Athlete external load is typically presented according to the distribution of time spent or distance covered in dissimilar velocity and acceleration bands (Jennings, Cormack, Coutts, & Aughey, Citation2012; Varley, Gabbett, & Aughey, Citation2013). These predetermined thresholds are established according to the manufacturer of the tracking technology, a body of research (Varley et al., Citation2013) or as a function of a physiological capacity (Lovell & Abt, Citation2012). In female team-sport athletes, up to a 30% difference in match high-speed running was recorded between industry- (5 m · s−1) and physiological capacity-based velocity thresholds (Clarke, Anson, & Pyne, Citation2014). Although expressing external load relative to a physiological threshold can identify athletes who are working at or near capacity, it is currently unclear which physiological tests are best representative or related to the intermittent nature of team sport (Carling, Citation2013). There is also limited research on the relationship between such physiological tests and the movement of athletes during court-based team sports, including netball.

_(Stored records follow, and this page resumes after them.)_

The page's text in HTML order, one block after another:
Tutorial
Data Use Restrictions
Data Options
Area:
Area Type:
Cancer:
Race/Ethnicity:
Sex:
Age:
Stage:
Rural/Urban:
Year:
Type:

A popular sport in Commonwealth countries, netball matches are contested over 15-min quarters between two teams of seven players. Each of the seven players has a unique positional role that restricts their movement to specific regions of the court. Research on the match movement output of netballers, according to playing position, is largely confined to estimates from video analysis (Fox, Spittle, Otago, & Saunders, Citation2013) or examined in a sub-elite cohort (Cormack, Smith, Mooney, Young, & O’Brien, Citation2014). Recently, the load of elite netball athletes was examined during training and matches according to playing position (Young, Gastin, Sanders, Mackey, & Dwyer, Citation2016). Although athlete displacement and velocity was not measured, the accelerometer-derived player load from each playing position was clustered into groups using a data mining technique (Young et al., Citation2016).

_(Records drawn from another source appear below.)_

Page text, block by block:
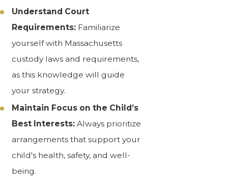
Understand Court
Requirements: Familiarize
yourself with Massachusetts
custody laws and requirements,
as this knowledge will guide
your strategy.
Maintain Focus on the Child’s
Best Interests: Always prioritize
arrangements that support your
child's health, safety, and well-
being.
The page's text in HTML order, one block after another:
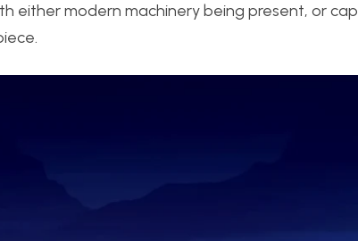
either modern machinery being present, or cap

Data mining is a branch of computer science that sources a logical or mathematical description of patterns and regularities in a data set (Fayyad, Piatetsky-Shapiro, & Smyth, Citation1996). Data mining methods can extract previously unknown information from raw data and have useful application in elite sport, including the modelling and extraction of athlete performance patterns (Ofoghi, Zeleznikow, MacMahon, & Raab, Citation2013). Clustering is a data mining method that detects and organises data into a number of groups. The data within each of these groups or cluster are similar to one another, based on some criteria, and dissimilar to data within other groups (Ofoghi et al., Citation2013). In sport, clustering has been utilised to assess the tactical patterns of play during elite volleyball matches (Jäger & Schöllhorn, Citation2007) and classify movement patterns performed during different basketball shots (Lamb, Bartlett, & Robins, Citation2010). Deemed an unsupervised data mining technique, clustering does not require prior knowledge or impose boundaries on data. Data mining has also been used to extract movement activity data, including the position, velocity and acceleration of different body parts, from wearable sensors (Ghasemzadeh, Loseu, & Jafari, Citation2010). Each movement variable was represented by a sequence of characters, with a metric used to find the difference between two character strings (Ghasemzadeh et al., Citation2010).

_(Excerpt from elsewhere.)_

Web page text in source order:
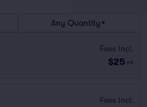
Any Quantity
Fees Incl.
$25 ea
Fees Incl.

Together, the data mining techniques of clustering and string matching present an opportunity to ascertain the movements performed by team-sport athletes, without the requirement of arbitrary or physiologically defined thresholds. Using data mining techniques, the sequences of velocity, acceleration and angular velocity performed by a junior-elite female netball athlete were examined (Sweeting, Cormack, Morgan, & Aughey, Citation2014). Spatiotemporal data, or the real-time position of an athlete relative to a playing area, was collected by a local positioning system. Four velocity, three acceleration and four angular velocity clusters were obtained by k-means clustering, an unsupervised data mining approach that assigns data points to a cluster based on the closest centroid (Sweeting et al., Citation2014). Each combination of continuous velocity, acceleration and angular velocity movement was assigned a character, with athlete movement represented by strings of characters or sequences (Sweeting et al., Citation2014). Eighteen movement sequences were obtained, and running in a straight or 45° direction with neutral acceleration was a common feature (Sweeting et al., Citation2014). However, spatiotemporal data was only collected during a quarter of netball and there was no investigation into the differences or similarities in movement sequences performed by the remaining six netball playing positions. Further, only a junior-elite athlete participated and not elite, international-level athletes. Therefore, the aim of this study was to further develop this methodology to uncover the movement sequences performed by court-based team-sport athletes, according to playing position and independent of industry-based, commercially developed or physiologically defined thresholds.

Methods

Participants

The activity profile of 12 elite, international-level female netball athletes (age 24.8 ± 2.7 years; height 179.5 ± 6.9 cm, mean ± standard deviation [SD], at commencement of study) was collected during four competitive national-level matches. The elite-level athletes who participated in this study represent their country in a limited number of international netball matches that are held annually. Therefore, only a small number of matches were sampled.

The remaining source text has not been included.